Among the records that follow, find each line holding the word "states" and copy it.

SUPPLIED ENTRIES »
- Opening Delimiter -
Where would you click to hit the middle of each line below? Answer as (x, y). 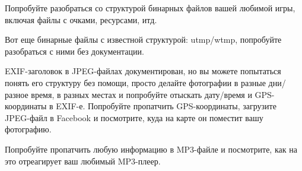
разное (17, 94)
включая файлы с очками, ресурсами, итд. (81, 19)
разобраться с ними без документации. (74, 51)
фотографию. (28, 129)
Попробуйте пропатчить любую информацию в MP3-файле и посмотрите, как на (151, 149)
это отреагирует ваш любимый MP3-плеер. (83, 161)
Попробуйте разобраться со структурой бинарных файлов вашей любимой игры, (150, 8)
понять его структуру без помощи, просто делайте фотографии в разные (135, 82)
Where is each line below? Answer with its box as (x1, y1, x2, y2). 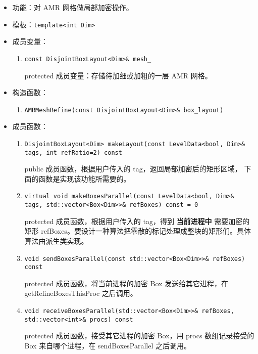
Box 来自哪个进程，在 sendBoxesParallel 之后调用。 (24, 340, 191, 350)
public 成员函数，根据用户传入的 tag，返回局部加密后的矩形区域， (24, 163, 242, 174)
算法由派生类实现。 (24, 235, 88, 246)
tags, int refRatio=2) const (24, 149, 122, 156)
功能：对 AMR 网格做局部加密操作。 (12, 2, 133, 12)
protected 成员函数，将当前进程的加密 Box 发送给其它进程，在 (24, 278, 229, 288)
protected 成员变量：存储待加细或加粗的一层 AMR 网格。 (24, 70, 212, 80)
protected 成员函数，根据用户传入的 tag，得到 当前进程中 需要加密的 (24, 215, 250, 226)
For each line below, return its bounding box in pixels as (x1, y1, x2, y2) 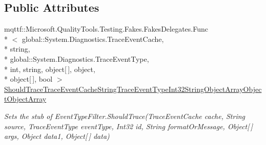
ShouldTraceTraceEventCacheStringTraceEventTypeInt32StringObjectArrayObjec (4, 83, 262, 94)
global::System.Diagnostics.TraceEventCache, (22, 33, 164, 44)
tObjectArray (4, 93, 47, 104)
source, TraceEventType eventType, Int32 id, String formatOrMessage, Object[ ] (4, 120, 253, 131)
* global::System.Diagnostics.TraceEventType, (4, 53, 149, 64)
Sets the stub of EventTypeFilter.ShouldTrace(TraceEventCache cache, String (4, 110, 245, 121)
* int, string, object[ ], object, (4, 63, 95, 74)
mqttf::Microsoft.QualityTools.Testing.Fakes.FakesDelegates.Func (4, 23, 208, 34)
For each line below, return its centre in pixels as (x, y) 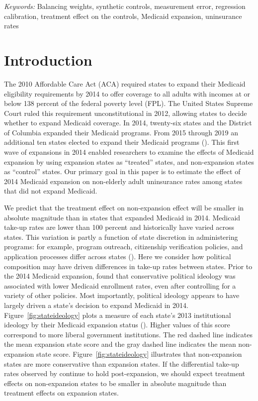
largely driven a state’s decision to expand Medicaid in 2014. (96, 305)
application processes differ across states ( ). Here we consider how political (118, 256)
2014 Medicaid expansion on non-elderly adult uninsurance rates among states (123, 181)
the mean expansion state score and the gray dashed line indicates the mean (120, 344)
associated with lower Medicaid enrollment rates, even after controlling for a (120, 285)
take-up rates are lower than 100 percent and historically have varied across (119, 227)
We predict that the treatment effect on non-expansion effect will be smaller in (124, 208)
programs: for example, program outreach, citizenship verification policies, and (124, 247)
- Closing Delimiter -
WRITTEN ANSWER »
application processes differ across states ( ). Here we consider how political (118, 256)
2014 Medicaid expansion on non-elderly adult uninsurance rates among states (123, 181)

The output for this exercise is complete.